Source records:
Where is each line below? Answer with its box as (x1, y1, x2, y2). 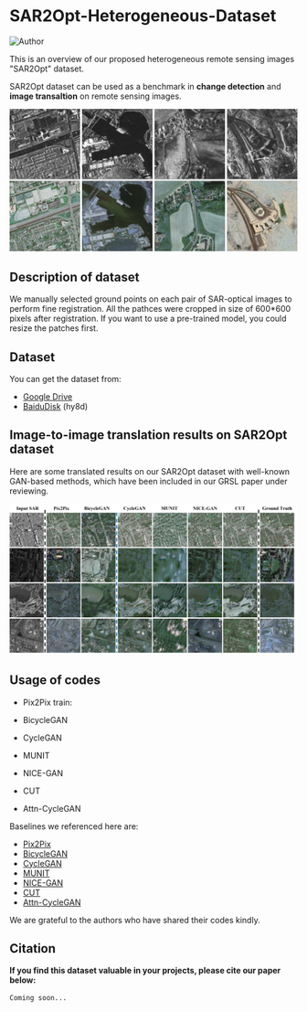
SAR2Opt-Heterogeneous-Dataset (9, 5, 277, 27)
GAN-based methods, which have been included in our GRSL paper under (9, 475, 288, 486)
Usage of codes (9, 673, 101, 688)
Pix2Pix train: (22, 697, 73, 708)
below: (9, 975, 37, 985)
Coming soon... (9, 994, 68, 1003)
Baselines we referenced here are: (9, 820, 139, 832)
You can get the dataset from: (9, 374, 122, 385)

** YOUR INSTRUCTIONS **
Output only the lines from the one that contains "SAR2Opt-Heterogeneous-Dataset (9, 5, 277, 27)" through the final line of the records, exactly as given.

** TASK RESULT **
SAR2Opt-Heterogeneous-Dataset (9, 5, 277, 27)
GAN-based methods, which have been included in our GRSL paper under (9, 475, 288, 486)
Usage of codes (9, 673, 101, 688)
Pix2Pix train: (22, 697, 73, 708)
below: (9, 975, 37, 985)
Coming soon... (9, 994, 68, 1003)
Baselines we referenced here are: (9, 820, 139, 832)
You can get the dataset from: (9, 374, 122, 385)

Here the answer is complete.